十四、

 

 

 

  乘著剛才的快艇,冰炎花了大概一個小時左右便回到了公會。公會的大樓就如平常般在這個國家中屹立不搖,但誰都知一場前所未有的動亂正在裡面狂妄奔騰著。

  一推門,濃厚的鐵鏽味瞬間撲鼻而來。明知這陣令人作嘔的味道揮之不去,冰炎也懶得理會,把手槍拿在手上,便直接走了上去。

  一路上都看到了大大小小的血跡,偶爾還會見到早已失溫的屍體躺在路中心,但那些全都是冰炎沒看過的生面孔,似乎是鬼族的人。

  公會居然被入侵得那麼轍底。公會有著一套嚴密的保安系統,因此外來者要入侵公會大樓並不是一件容易的事情。但公會現在陷入了一片狼藉,大概是因為那套保安系統被破壞了吧,因為冰炎不認為鬼族有那個能耐去硬闖公會。

  冰炎想起想去也只有一個人可以做到這個程度。

  就在冰炎沉思之際,雖不明顯,但冰炎還是察覺到身後突然傳來了某人的氣息。

  「誰!」冰炎猛然轉身,手上的槍毫不怯場地直指身後的人,只見對方同樣用手槍指著他。看清對方的臉孔後,紅瞳微微放大,但手上的槍依然毫無動搖。「休狄?」

  「虧你這個叛徒還敢回來。」休狄怒嗤一聲,雙眸裡盡是在熊熊燃燒著的怒火。「你居然去救那個下賤的叛徒,實在令人太失望了。」

  「我不打算在這裡跟你解釋事情的來龍去脈,因為我們優先要解決我們的共同敵人。」

  「共同敵人?誰跟你有共同的敵人?你這鬼族的內鬼!」

  冰炎盯著他昔日的同事,對方極端偏激的性格實在令人無奈,但他又不能直接幹掉他,因為這只會令事情越抽越黑,而且休狄的性格雖怪,但他絕對是公會裡數一數二的戰力,公會需要他來在這場戰鬥中勝出。

  「喂喂,冷靜點。」當起二人的和事佬的是有著黑色長髮、戴著眼鏡的男人——九瀾。他搭著休狄的肩,站在二人之間,剛才擋著休狄的槍口。「冰炎不是笨蛋啊,如果他是鬼族的內鬼早就幹掉你囉,你又不是不知道他的實力。」

  「但!」

  「冒著被殺的風險回來的你,有什麼目的呢?」無視還想繼續反駁的休狄,九瀾轉向了冰炎。「為了對付鬼族嗎?」

  「我來找安地爾。」見休狄雖不忿,但總算收起了槍後,冰炎也同樣放下了槍表示自己並無敵意。「我有帳要跟他算,而且他是鬼族的內鬼。」

  休狄睜大了夾雜著震驚和狐疑的雙眼,倒是旁邊的九瀾十分冷靜,似乎對此並不感到太意外。

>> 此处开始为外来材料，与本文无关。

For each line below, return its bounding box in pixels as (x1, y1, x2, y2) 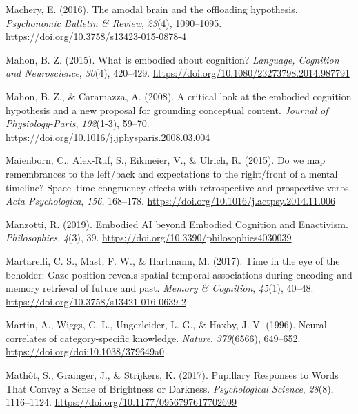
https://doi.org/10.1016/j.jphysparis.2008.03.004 (6, 129, 210, 144)
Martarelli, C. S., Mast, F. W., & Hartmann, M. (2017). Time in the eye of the (6, 253, 340, 267)
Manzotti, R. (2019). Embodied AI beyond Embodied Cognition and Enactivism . (6, 216, 348, 231)
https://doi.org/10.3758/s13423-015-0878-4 (6, 29, 186, 44)
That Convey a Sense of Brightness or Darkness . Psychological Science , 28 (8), (6, 381, 334, 395)
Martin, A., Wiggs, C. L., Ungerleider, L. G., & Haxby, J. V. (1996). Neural (6, 317, 327, 332)
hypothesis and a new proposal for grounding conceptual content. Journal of (6, 102, 328, 117)
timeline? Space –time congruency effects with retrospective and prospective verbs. (6, 180, 352, 194)

  「唉,我就在會是哪個混帳把我們的保安系統破壞得那麼轍底,還讓鬼族完全摸熟我們的軍火庫的位置。雖然還沒證據呢。」

  聽得出九瀾對自己帶著一絲不信任的弦外之音,冰炎倒也沒生氣,只是挑起了眉。「我現在沒有時間解釋,總之我現在就要把安地爾揪出來。」

  「公會的所有人都出發到不同的地方進行防守,本部只剩下我和休狄還有少數人來留守,不過安地爾不在這就是了。」九瀾用手指戳了戳太陽穴,似乎在努力翻找著記憶。「印象中他去了西邊的那個大軍火庫,當然我不知道他會不會臨時改變了目的地。」

  西邊嗎?冰炎瞇起了眼,開始在腦海中擬定最快從公會去到軍火庫的路線,但卻被在口袋中響起來的機械式鈴聲所打斷。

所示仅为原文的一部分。